Im Schnelldurchlauf: Zu einem verkehrssicheren Rad gehören mindestens zwei Bremsen, Reflektoren und eine Klingel, ein Helm ist für den Fahrer zwar keine Pflicht, verhindert bei Stürzen aber schlimme Kopfverletzungen, blaue Schilder signalisieren Gebote, rote Verbote, rechts vor links – Feder nahm sich Zeit für Grundlagen. Damit seine Ausführungen auch wirklich alle Frauen verstehen konnten, hatten die Organisatoren sogar eine ehrenamtliche Dolmetscherin aus Gehrden zum Training eingeladen.
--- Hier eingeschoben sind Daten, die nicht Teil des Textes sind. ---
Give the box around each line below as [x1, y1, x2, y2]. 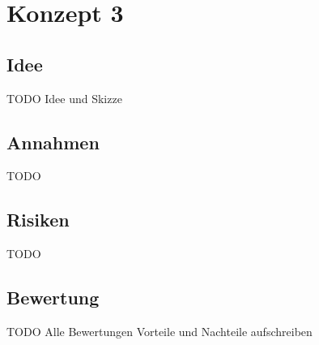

Feder war mit der sogenannten „Mobilen Verkehrsschule“ der Regionsverkehrswacht gekommen – ein Kleintransporter, in dem Verkehrsschilder, Fahrräder und weiteres Material für ein Fahrradtraining gelagert sind.

Doch bevor er die Teilnehmerinnen zum Praxistest mit dem Fahrrad auf eine Testrecke mit aufgebauten Verkehrsschildern schickte, war Theorie angesagt. „Wenn es an einer Fußgängerampel keinen begleitenden parallelen Radweg gibt, muss beim Überqueren während der Grünphase das Fahrrad geschoben werden“, betonte Feder, nachdem eine junge Frau in gutem Deutsch danach gefragt hatte.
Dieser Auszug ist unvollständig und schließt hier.